## TASK PROMPT:
With the images set aside, retype every record below character for character.

## DATA FOR PROCESSING:
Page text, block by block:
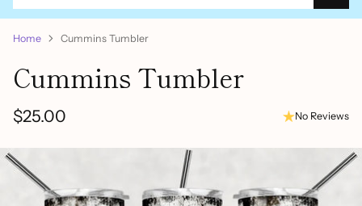
Home Cummins Tumbler
Cummins Tumbler
Regular
price
$25.00 No Reviews
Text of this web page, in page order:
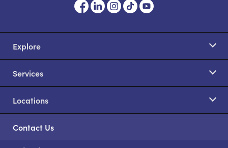
Explore
Services
Locations
Contact Us
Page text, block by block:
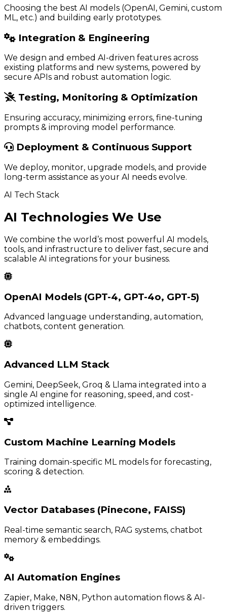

## YOUR SOLUTION:
Page text, block by block:
Home Cummins Tumbler
Cummins Tumbler
Regular
price
$25.00 No Reviews
Text of this web page, in page order:
Explore
Services
Locations
Contact Us
Page text, block by block:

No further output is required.